History is full of interesting anecdotes. A lot of those stories come from the insane, off-the-wall things that some nutcase did 2000 years ago. There’s stories about emperors who thought they were god incarnate, kings who thought they were too, queens who covered their faces with lead paint in order to look beautiful and poets who drank from skull cups and lived in complete darkness. There were princes who fancied themselves to be ninjas (no, really), and a baroness who believed that bathing in the blood of virgins really would make her more immortal. We’ll cover them all eventually, and more besides!
Today’s nutcase is a long-dead Roman Emperor, one you’ve probably heard of, one who’s quite famous for being a tad insane. His name was Gaius Julius Caesar Augustus Germanicus, better known as Caligula.
Caligula, as we’ll call him, was born on the 31 of August in AD 12. He was the little brother to the also famous Nero, and nephew to Emperor Tiberius. Augustus Caesar was his great-grandfather. Caligula gets his famous nickname from a time when he was about two or three and traveled with his father, Germanicus, on his wars. Little Caligula wore a tiny replica of a soldier’s outfit to the great amusement of the legions, and so the soldiers gave him his nickname: Caligula, which really means ‘little boots’, or, more affectionately: bootsie. Yes. That’s right. One of the craziest, most bloodthirsty emperors in all of Roman history, and we know him best as the Latin version of bootsie!
Caligula became emperor after his uncle, Tiberius, died in AD 37. For a while, he did pretty good. At the beginning, he was a well-admired emperor. According to Suetonius, over 160,000 animals were sacrificed in honor of his reign, and according to another record, the first seven months of Caligula’s rule were absolute bliss. Then, October rolled around, and the Emperor fell deathly ill. He survived, but something had changed, and everything went dramatically downhill from there. Somewhere in that illness in October, AD 37, Emperor Bootsie went completely mad. The next year, in AD 38, he executed many people without full trials, and, for some unknown reason forced his supporter Macro to commit suicide.

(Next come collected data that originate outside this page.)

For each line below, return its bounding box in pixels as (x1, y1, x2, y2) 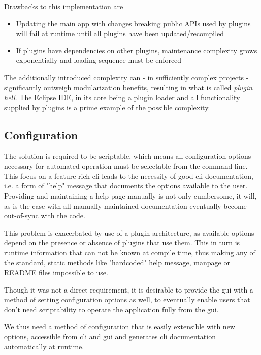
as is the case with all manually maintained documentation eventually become (4, 200, 247, 211)
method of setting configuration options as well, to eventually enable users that (4, 294, 250, 305)
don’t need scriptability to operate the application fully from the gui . (4, 304, 219, 314)
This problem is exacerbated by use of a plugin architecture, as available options (4, 227, 254, 238)
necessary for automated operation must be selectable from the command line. (4, 160, 248, 171)
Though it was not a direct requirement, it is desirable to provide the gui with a (4, 284, 253, 295)
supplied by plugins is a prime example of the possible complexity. (4, 102, 210, 112)
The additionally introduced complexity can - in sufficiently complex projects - (4, 72, 249, 82)
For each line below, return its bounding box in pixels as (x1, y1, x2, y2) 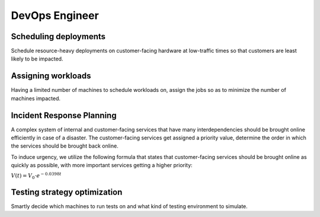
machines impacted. (11, 95, 60, 102)
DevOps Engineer (11, 9, 99, 22)
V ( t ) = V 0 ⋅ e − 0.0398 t (11, 171, 62, 180)
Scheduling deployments (11, 31, 106, 42)
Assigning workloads (11, 71, 91, 81)
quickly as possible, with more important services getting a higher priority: (11, 162, 193, 169)
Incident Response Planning (11, 110, 117, 120)
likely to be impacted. (11, 55, 63, 62)
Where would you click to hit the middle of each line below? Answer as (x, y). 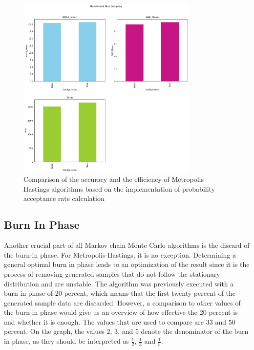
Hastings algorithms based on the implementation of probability (119, 188)
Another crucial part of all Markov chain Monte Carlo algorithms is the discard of (127, 245)
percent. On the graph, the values (54, 331)
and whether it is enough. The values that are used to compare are (104, 321)
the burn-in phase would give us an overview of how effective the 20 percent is (121, 312)
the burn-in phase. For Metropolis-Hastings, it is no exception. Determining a (120, 254)
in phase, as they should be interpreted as (66, 341)
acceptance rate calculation (64, 198)

By AD 40, it’s clear Caligula’s brain was gone. He’d had a feud with the Roman senate, and, during the conquest of Britannia, he tried to declare war on Neptune, as in, the god of the sea. Nobody was sure how he planned to wage war on the ocean, exactly, but whatever. He’s the Emperor, right? Oh, and not only that, Caligula thought he was god incarnate. He began to refer to himself as god in meetings with senators and politicians, and was even referred to as Jupiter during public speaking events. Caligula demanded that temples be erected in Rome in his honor, and he removed the heads of divine statues and replaced them with his own. During his demanded worship, he told everyone to call him “Neos Helios”, or “New Sun”.
On top of all of that, he started to do some downright stupid and diabolical things. Sources like Philo of Alexandria and Seneca the Younger accused him of sleeping with other men’s wives and bragging about it. He killed for sport. One time, when Caligula was bored to tears, he had a good portion of a crowd thrown into the arena to be killed by wild animals. Other sources accused Caligula of incest with his sisters and of prostituting his several wives out to other men. He turned an entire palace into a brothel, and, as the final shreds of his sanity melted away out his ears, he tried to get his horse elected senator.

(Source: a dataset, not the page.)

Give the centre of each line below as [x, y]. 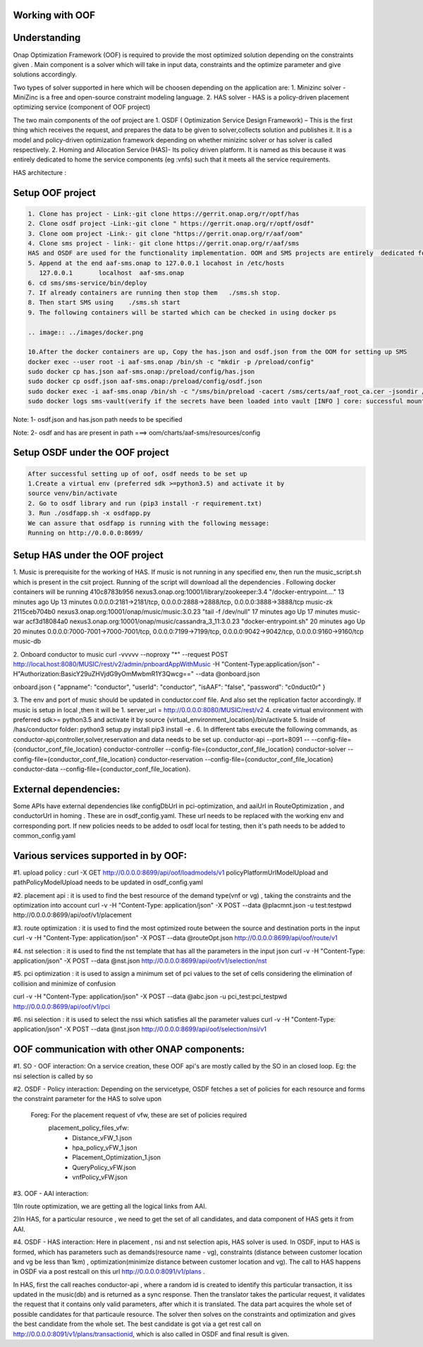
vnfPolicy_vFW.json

It’s no surprise, then, that in 40 AD, that Caligula decided he was going to pack up and move to Alexandria to be worshiped as a living god. Roman Senate didn’t take too kindly to this. And, in AD 41, Caligula was stabbed to death by his own senators, almost exactly like Julius Caesar had been. His personal guard didn’t get there fast enough to save the emperor’s life. In this case, history did, indeed, repeat itself. Claudius became emperor after him, and everyone who was suspected to be involved in Caligula’s assassination was executed. Thus ended the reign of one of Rome’s most notorious emperors.